Yes, it is the season of deceit from our corporate drenched politicians, from Newt Gingrich to Obama. Gingrich is working hard to walk back his one season quickie with Nancy Pelosi on climate change and his longer, more torrid and meaningful affair with the individual health insurance mandate. More difficult for him, Gingrich has to convince the Republican electorate that he is just as batty as they are. Meanwhile, Obama has to walk back his multiple affairs with bankers' friends from Rubin to Geithner and his love affair with Dick Cheney's civil liberties policies in order to try and convince us that he really cares about regular folks and may even have an interest in saving the nation.

What was really funny to me was how, in 24 hours of each other, each of these deeply compromised politicians disinterred Theodore Roosevelt and proclaimed themselves the inheritor of his mantle. It brings to mind Chomsky's point in the 1990s that Gingrich and Clinton were essentially the same in their pursuit of the financial and corporate agenda.

Here
is Gingrich talking with Glenn Beck:

GLENN: ...Let’s start with ‑‑ let’s start with a piece of audio here where you were talking about healthcare and you went down the progressive road with Theodore Roosevelt.

GINGRICH: And for government to not leave guarantees that you don’t have the ability to change, no private corporation has the purchasing power or the ability to reshape the health system, and in this sense I guess I’m a Theodore Roosevelt Republican. In fact, if I were going to characterize my ‑‑ on health where I come from, I’m a Theodore Roosevelt Republican and I believe government can lean in the regulatory leaning is okay.

GLENN: Regulation and the government scares the crap out of me and I think most Tea Party kind of leaning conservatives, and Theodore Roosevelt was the guy who started the Progressive Party. How would you characterize your relationship with the progressive ideals of Theodore Roosevelt?

GINGRICH: Well, that depends on which phase of Roosevelt you’re talking about. The 1912, he’s become a big government, centralized power advocate running an a third party candidate which, for example, Roosevelt advocated the Food and Drug Act after he was eating ‑‑ and this supposedly the story, after he was eating sausage and eggs while reading up to Sinclair’s The Jungle, which has a scene in which a man falls into a vat at the sausage factory and becomes part of the sausage. And if you go back to that era where people had ‑‑ dealing with the Chinese where the people had doctored food, they had put all sorts of junk in food, they ‑‑ you know, I as a child who lived in Europe and I always marveled at the fact that American water is drinkable virtually anywhere."


And here is Obama yesterday:

Theodore Roosevelt...was the Republican son of a wealthy family. He praised what the titans of industry had done to create jobs and grow the economy. He believed then what we know is true today: that the free market is the greatest force for economic progress in human history.
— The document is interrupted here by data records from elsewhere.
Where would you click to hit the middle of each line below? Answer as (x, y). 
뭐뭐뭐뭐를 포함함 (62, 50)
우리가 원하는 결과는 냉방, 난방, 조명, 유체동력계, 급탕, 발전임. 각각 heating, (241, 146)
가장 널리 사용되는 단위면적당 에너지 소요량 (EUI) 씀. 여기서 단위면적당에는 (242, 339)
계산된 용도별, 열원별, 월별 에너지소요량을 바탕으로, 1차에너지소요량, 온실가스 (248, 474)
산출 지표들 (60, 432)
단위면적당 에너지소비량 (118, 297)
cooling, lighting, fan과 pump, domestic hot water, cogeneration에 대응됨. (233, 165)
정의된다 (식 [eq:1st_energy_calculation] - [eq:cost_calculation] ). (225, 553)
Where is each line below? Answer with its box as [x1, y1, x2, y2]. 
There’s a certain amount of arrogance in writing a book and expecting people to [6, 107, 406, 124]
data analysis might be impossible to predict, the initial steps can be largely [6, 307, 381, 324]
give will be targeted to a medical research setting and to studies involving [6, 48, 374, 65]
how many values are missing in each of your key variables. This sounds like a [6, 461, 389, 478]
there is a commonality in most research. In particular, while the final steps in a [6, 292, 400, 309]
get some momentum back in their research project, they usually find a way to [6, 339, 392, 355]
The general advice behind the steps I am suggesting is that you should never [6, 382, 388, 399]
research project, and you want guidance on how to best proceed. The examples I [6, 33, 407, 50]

It’s led to a prosperity and standard of living unmatched by the rest of the world.

But Roosevelt also knew that the free market has never been a free license to take whatever you want from whoever you can. It only works when there are rules of the road to ensure that competition is fair, open, and honest. And so he busted up monopolies, forcing those companies to compete for customers with better services and better prices. And today, they still must. He fought to make sure businesses couldn’t profit by exploiting children, or selling food or medicine that wasn’t safe. And today, they still can’t.
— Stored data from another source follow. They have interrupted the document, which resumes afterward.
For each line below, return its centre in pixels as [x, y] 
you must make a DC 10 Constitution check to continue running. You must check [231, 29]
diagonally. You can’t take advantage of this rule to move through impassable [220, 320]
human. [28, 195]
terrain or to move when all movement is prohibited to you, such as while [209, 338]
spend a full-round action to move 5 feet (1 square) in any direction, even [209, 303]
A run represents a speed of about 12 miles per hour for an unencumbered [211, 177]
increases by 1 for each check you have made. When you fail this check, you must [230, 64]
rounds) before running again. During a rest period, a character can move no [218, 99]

In 1910, Teddy Roosevelt came here, to Osawatomie, and laid out his vision for what he called a New Nationalism. “Our country,” he said, “…means nothing unless it means the triumph of a real democracy…of an economic system under which each man shall be guaranteed the opportunity to show the best that there is in him.”

For this, Roosevelt was called a radical, a socialist, even a communist. But today, we are a richer nation and a stronger democracy because of what he fought for in his last campaign: an eight hour work day and a minimum wage for women; insurance for the unemployed, the elderly, and those with disabilities; political reform and a progressive income tax.
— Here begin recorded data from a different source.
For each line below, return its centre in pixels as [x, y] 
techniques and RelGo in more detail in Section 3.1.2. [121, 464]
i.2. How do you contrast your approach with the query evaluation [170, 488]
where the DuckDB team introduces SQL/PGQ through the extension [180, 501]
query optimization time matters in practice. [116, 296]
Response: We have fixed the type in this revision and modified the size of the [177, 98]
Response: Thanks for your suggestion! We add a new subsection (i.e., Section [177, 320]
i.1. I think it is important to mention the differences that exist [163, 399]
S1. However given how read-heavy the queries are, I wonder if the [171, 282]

Don't we wish we could believe Obama? I do--but I don't. I wish he'd just stop this new season of lying to us and tell us how he really feels, which would sound like this:

"Folks, I believe in the slow death of America. My opponents, including Gingrich, Romney, Paul, Perry and the rest of them, they believe in a faster death of America. And they're so crazy, they want to let the whole planet burn, waters to rise and what not. And they want to make sure our hedge fund friends have to send their girlfriends to Sweden for an abortion when mistakes happen. That's the real difference between us next year. It is indeed 'make or break time' for the middle class. And we're--sorry! I mean they're breaking alright. Heck, I forgot. I am not middle class anymore. Not by a long shot. Anyway, with a few more trade treaties like the ones which a few sell out Democratic Party friends, plus the Republicans and I recently passed, we'll soon be winding up for that final knockout of everything Franklin Roosevelt tried to set up before most of us were born. If you re-elect me next year, I promise to redouble our efforts to truly put Social Security and Medicare on the road to ruin. We'll stay in Afghanistan for the rest of my time as president, wasting hundreds of billions more, and we'll try but make sure we fail to repeal rich people's tax breaks. And right now, I get to blame the slow death of the middle class on those dirty Republicans! Wink, wink, nod, nod. You may ask, Why are we so-called leaders doing this to our nation? Well, we're doin' it because we can. Yes, we can--suckers."

_______

If I were to re-write Donovan's "Season of the Witch," it would sound in part like this:

"Vegetarians tell us they love meat!
Oh no!
Must be the Season of Deceit, yeah!
Must be the Season of Deceit!"

Sure is strange. Very strange.

But don't worry, Democratic Party stalwarts. Next year, I'm likely voting for Obama-- but only because the Republican candidates are all crazy or trying to be crazy. We're in for a really dishonest cycle of populist rhetoric, but the election is just a choice between the smarter banker, Obama, and whatever dumb banker the Republicans vomit out of their convention next summer.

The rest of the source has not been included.